Sylvain Kalache, entrepreneur, software-engineer and co-founder of Holberton School, a two-year program training highly skilled full-stack software engineers at scale, recently published an article arguing why it is essential that our educational system teaches students how to apply AI.

Kalache argues that with the increasing development of this technology, there should be an increase in the education delivered to students as well, to make sure they keep up with this rapidly evolving industry.

Unfortunately, we are not there yet, Kalache says, saying: “We are stuck with centuries old methodologies, where schools and teachers act like the gateway to knowledge, but at a time when students can access all they want by simply asking Alexa”.

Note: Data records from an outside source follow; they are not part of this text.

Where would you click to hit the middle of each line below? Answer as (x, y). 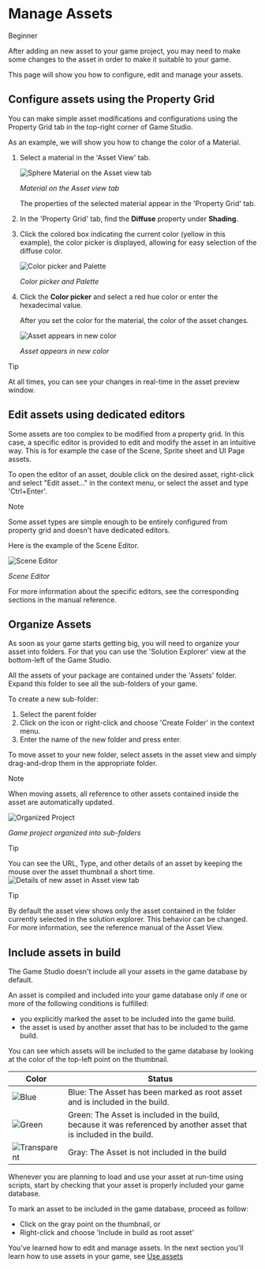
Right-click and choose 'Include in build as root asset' (107, 1233)
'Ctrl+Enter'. (28, 491)
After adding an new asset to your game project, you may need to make (124, 51)
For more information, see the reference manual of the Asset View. (116, 928)
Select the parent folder (58, 715)
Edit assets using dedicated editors (97, 415)
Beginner (23, 36)
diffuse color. (41, 250)
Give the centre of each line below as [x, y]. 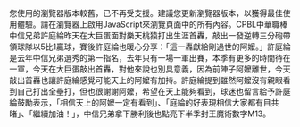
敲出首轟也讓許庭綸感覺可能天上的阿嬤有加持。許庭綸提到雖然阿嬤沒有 [138, 80]
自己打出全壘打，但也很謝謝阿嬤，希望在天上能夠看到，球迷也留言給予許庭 [154, 91]
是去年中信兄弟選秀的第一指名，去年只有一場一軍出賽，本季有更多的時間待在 [150, 58]
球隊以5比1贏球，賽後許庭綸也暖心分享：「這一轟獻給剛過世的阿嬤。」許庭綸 [154, 47]
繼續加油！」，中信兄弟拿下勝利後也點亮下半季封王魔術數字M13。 [151, 114]
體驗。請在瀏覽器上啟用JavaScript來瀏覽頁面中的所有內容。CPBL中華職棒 [152, 24]
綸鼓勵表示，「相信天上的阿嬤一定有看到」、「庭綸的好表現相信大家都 [133, 102]
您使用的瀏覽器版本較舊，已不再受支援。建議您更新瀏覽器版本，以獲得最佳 [146, 13]
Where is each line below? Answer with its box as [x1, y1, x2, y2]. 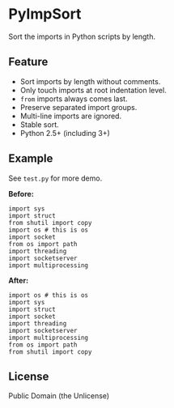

He highlights Finland as a good example of a country that has understood the importance of this, going away from passive learning and lecture formats, and introducing group works on chosen topics, practicing problem-solving.

This allows the teachers to guide their students while they are learning as they go, as Kalache deem flexibility and the ability to retrain as key for the workers of tomorrow. This is essential, as the World Economic Forum estimates that 65 percent of children entering primary school today will ultimately end up working in completely new job types that don’t yet exist.

“Computer-assisted “human intelligence resides in the cloud” and, actually, “all of us are bionic these days,” even if we don’t know it. Our natural senses and functions are supplemented by computers and mobile phones (which relieve our brains of some of their data storage and processing burdens)”, Kalache writes.

“AI is making us smarter. It helps humans get and process information in ways that humans on their own cannot” Sylvian Kalache.

Kalache mentions how we once were trained to look for information in books and libraries, whereas now we need to learn how to look for information via personal assistants, while also being able to go back to our search engines when these occasionally fail.

“Since Homo sapiens created our first tools, we’ve continuously used new technology to do our job better”, Kalache writes, following up with: “Sometimes the technology even takes over completely. Workers constantly have to adapt to change. But now, our world is changing at a pace faster than we’ve ever experienced before”.

He mentions that today’s goal for AI trainers is to reach “singularity”, a state where algorithms are able to learn by themselves, which then results in a powerful “super-intelligence”. However, until this happens it is essential that our society adapts to training humans that can take advantage of new technologies.

We need to establish education that provides a recipe that trains workers for the 21st-century needs.